= Edward A. McCabe =

American lawyer

Edward Aenas McCabe (March 4, 1917 – October 4, 2008) was an attorney, a political staffer in the Eisenhower administration, and the founding chairman of the student loans organization Sallie Mae.

==Politics==
McCabe joined the White House staff on January 16, 1956, as an Associate Special Counsel to President Dwight D. Eisenhower. He had previously served as General Counsel to the House Committee on Education and Labor from 1953 up to his appointment to the White House staff. He served in the Special Counsel's office until September 10, 1958 when he assumed the position of Administrative Assistant to the President. He, with the other members of the legislative liaison office, worked to advance the Administration's legislative programs with the United States Congress.

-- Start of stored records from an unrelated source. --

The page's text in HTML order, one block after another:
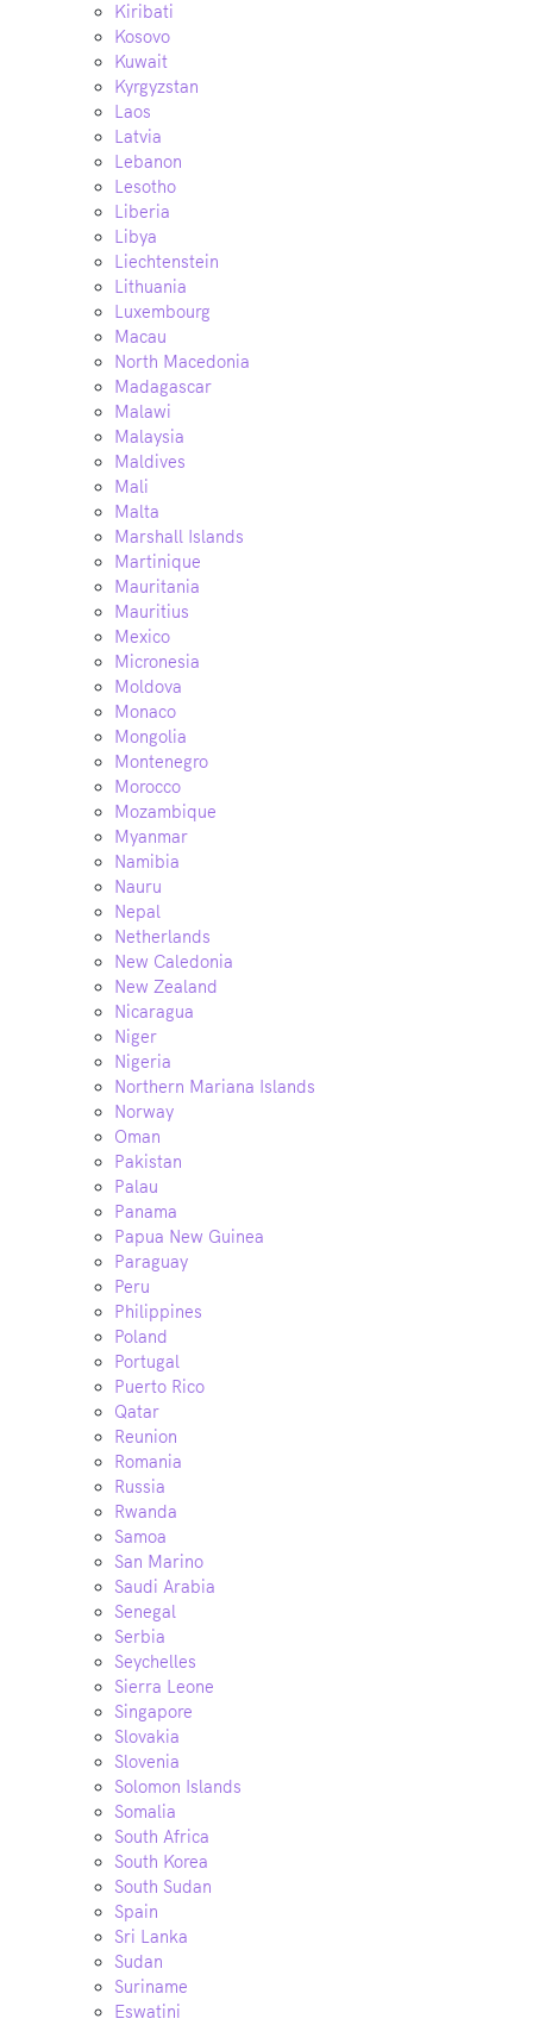
Kiribati
Kosovo
Kuwait
Kyrgyzstan
Laos
Latvia
Lebanon
Lesotho
Liberia
Libya
Liechtenstein
Lithuania
Luxembourg
Macau
North Macedonia
Madagascar
Malawi
Malaysia
Maldives
Mali
Malta
Marshall Islands
Martinique
Mauritania
Mauritius
Mexico
Micronesia
Moldova
Monaco
Mongolia
Montenegro
Morocco
Mozambique
Myanmar
Namibia
Nauru
Nepal
Netherlands
New Caledonia
New Zealand
Nicaragua
Niger
Nigeria
Northern Mariana Islands
Norway
Oman
Pakistan
Palau
Panama
Papua New Guinea
Paraguay
Peru
Philippines
Poland
Portugal
Puerto Rico
Qatar
Reunion
Romania
Russia
Rwanda
Samoa
San Marino
Saudi Arabia
Senegal
Serbia
Seychelles
Sierra Leone
Singapore
Slovakia
Slovenia
Solomon Islands
Somalia
South Africa
South Korea
South Sudan
Spain
Sri Lanka
Sudan
Suriname
Eswatini
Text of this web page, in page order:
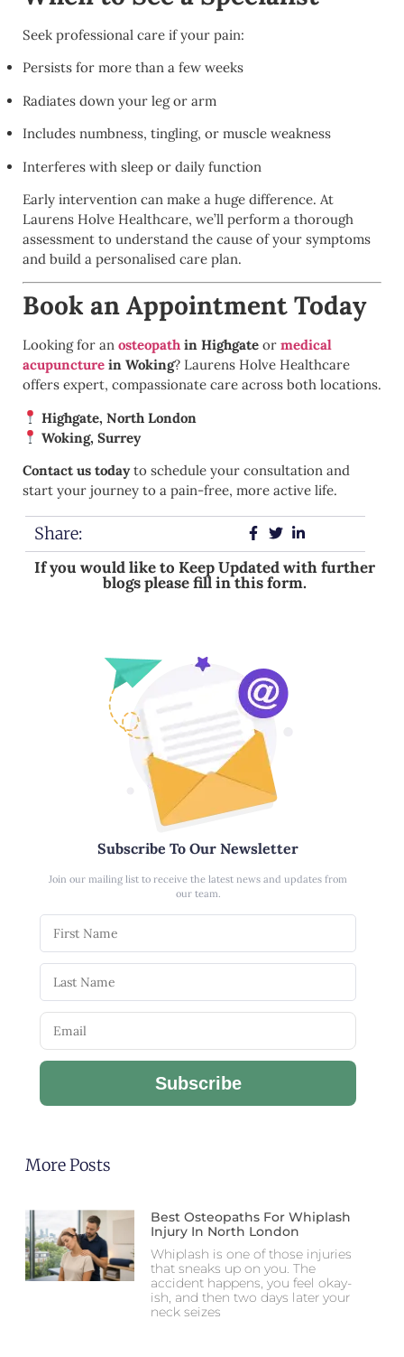
Seek professional care if your pain:
Persists for more than a few weeks
Radiates down your leg or arm
Includes numbness, tingling, or muscle weakness
Interferes with sleep or daily function
Early intervention can make a huge difference. At
Laurens Holve Healthcare, we’ll perform a thorough
assessment to understand the cause of your symptoms
and build a personalised care plan.
Book an Appointment Today
Looking for an osteopath in Highgate or medical
acupuncture in Woking? Laurens Holve Healthcare
offers expert, compassionate care across both locations.
Highgate, North London
Woking, Surrey
Contact us today to schedule your consultation and
start your journey to a pain-free, more active life.
Share:
If you would like to Keep Updated with further
blogs please fill in this form.
Subscribe To Our Newsletter
Join our mailing list to receive the latest news and updates from
our team.
Subscribe
More Posts
Best Osteopaths For Whiplash
Injury In North London
Whiplash is one of those injuries
that sneaks up on you. The
accident happens, you feel okay-
ish, and then two days later your
neck seizes

After leaving the White House staff, he was made Research Director for Barry Goldwater in 1963, writing speeches for him, and he became Research Director for the Republican Party in 1964.

==Law==
McCabe earned a degree from the Columbus School of Law. He returned to law in 1964 after Goldwater was defeated in the Presidential race.

==Education funding and access==
He chaired Sallie Mae from 1972–78, sat on the USA Funds board from '78-96, returned to Sallie Mae to be chair again from '81-90, and was a director of the USA Group from '93-00. He founded the Lumina Foundation for Education in 2000 and chaired it till 2003, then was a board member till 2006.

==Personal life==
McCabe was born in Ballybay, Ireland and moved to Philadelphia in 1928 when he was still a boy. He lived in Bethesda, Maryland.

McCabe was married twice, to Janet for 30 years to 1981 when she died, and then to Verna for 21 years until his death. He died aged 91 after suffering from dementia. He had four children and 17 grandchildren.